16 de julho de 2011

Odeio rodeio

Você já sentiu medo?

Eu já.

O ano era 2006.

Eu trabalhava no jornal Bom Dia, em São José do Rio Preto. Era repórter.

O periódico tinha uma sessão fixa, aos domingos, chamada "Sentindo na Pele", cujo nome, acredito eu, é autoexplicativo. Era o seguinte: o repórter ia lá e passava por alguma situação inusitada, distante do seu cotidiano, para relatar, de um ponto de vista distante, como é aquilo.

Era mais ou menos o que já fizeram Gugu e vários outros, e o que fazem hoje "A Liga" e também alguns outros. Para um jornal impresso, ma minha opinião, não compensa. Mas, às vezes, admito que era divertido.

Do que eu consigo me lembrar, fui vendedor de balas em semáforo, juiz de futebol, maquiador (?), artista de praça (isso mesmo: fiquei tocando violão no calçadão de Rio Preto durante uma manhã) e, pasmem, garoto de programa (fiquei algumas horas da madrugada com um colega, também repórter, em uma esquina, mas não aconteceu ABSOLUTAMENTE nada digno de relato - graças a Deus).


Mas nenhum desses chegou perto, em relação ao temor pela minha própria vida, de quando fui palhaço de rodeio.

Começou assim: um belo dia, precisávamos de mais uma pauta para a malfadada seção. A chefe de reportagem lembrou que naquela semana ocorreria um rodeio na cidade de Palestina, e não hesitou: "O Luís vai ser peão de rodeio!" (Ela era meio louca mesmo). É claro que relutei, assim como toda a redação; para ser peão é preciso preparo, treino, etc. Eu certamente morreria.

Sugeri algumas atividades mais simplórias que poderiam usar o próprio rodeio como cenário: escovador de cavalo, limpador de estábulo, carregador de bota, sei lá. Mas a chefe de reportagem queria sangue. E falou em palhaço de rodeio. Continuei achando deveras perigoso, mas confesso que, na ocasião, conseguia me enxergar no ofício. "Eles só ficam fazendo macaquices, não preciso ser do tipo que entra na frente dos bichos", pensei.

Liguei para o organizador do rodeio explicando a coisa toda, ele me perguntou se eu tinha seguro de vida. Respondi com uma risada, pensando que era piada. Do outro lado da linha, ele ficou mudo. Não era.

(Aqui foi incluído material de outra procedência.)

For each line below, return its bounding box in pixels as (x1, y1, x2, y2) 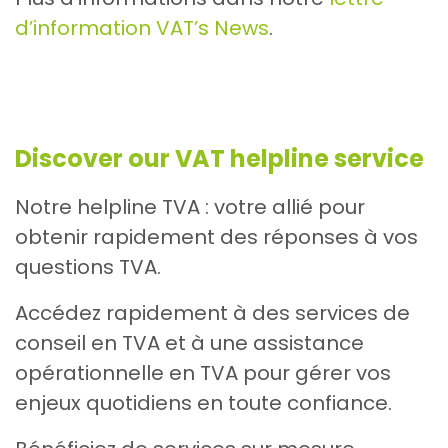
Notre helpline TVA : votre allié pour (15, 193, 365, 222)
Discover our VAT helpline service (15, 142, 424, 176)
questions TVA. (15, 253, 161, 282)
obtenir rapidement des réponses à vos (15, 223, 418, 252)
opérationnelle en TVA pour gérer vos (15, 359, 391, 388)
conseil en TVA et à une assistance (15, 329, 364, 358)
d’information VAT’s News (15, 14, 269, 43)
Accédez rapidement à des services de (15, 299, 410, 328)
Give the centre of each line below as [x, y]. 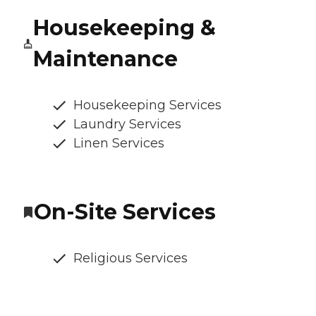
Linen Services [119, 144]
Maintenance [105, 59]
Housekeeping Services [147, 105]
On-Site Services [125, 212]
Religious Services [130, 259]
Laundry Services [127, 124]

No dia combinado, cheguei no lugar, encontrei com o cara e ele: "Hum, você veio mesmo." E me levou até Toba Duro (também autoexplicativo), o cara que coordenava a atividade dos palhaços na ocasião.

Acontece que Toba Duro era uma pessoa que levava seu trabalho realmente a sério, e como ele tinha recebido a ordem de me transformar em um verdadeiro palhaço de rodeio, não hesitou em cumprir todo o script. Primeiro me fantasiou, pintou minha cara e foi me passando instruções.

Foi só ali que descobri que a atividade não tem nada de palhaçada: o palhaço é, na verdade, um guarda-costas do peão. "Como você é novato pode ficar mais afastado. Mas pra parar um boi tem que entrar na frente dele, abrir os braços para parecer maior do que você é e ir cercando."

"Beleza", respondi. "Vai ser fácil", pensei. Ainda não tinha a exata noção do que me esperava. No caminho para a arena (eu participei de toda a cerimônia de abertura, com oração a Nossa Senhora e tudo o mais), vi os boizinhos na área reservada para eles, e que eu não sei o nome (brete?). Os bichos eram muito grandes. "Mas são bois", pensei, tentando provar a mim mesmo que eles respeitariam a hierarquia biológica da cadeia alimentar dali a pouco.

Começou. Arquibancada lotada, o locutor berrando no microfone. Abriu a tal da porteira. E tudo o que eu consigo me lembrar é de um bólido saltitante feito de carne, osso e chifres pesando toneladas que saiu loucamente pela arena. Uma terrível sensação de terror em seu estado puro percorreu meus ossos. Sério, eu nunca tinha sentido e nunca mais senti um troço parecido com aquilo.

Quando vi, já estava pendurado na cerca de proteção, com o boi a bons metros de mim, já controlado. Toba Duro me olhou torto. Continuei ali no canto, controlando meu medo recentemente adquirido. Até que Toba Duro me chamou de canto e disse: "Olha, a plateia não sabe que você está aqui de brincadeira. Se continuar fugindo, fica feio pra gente." Glup.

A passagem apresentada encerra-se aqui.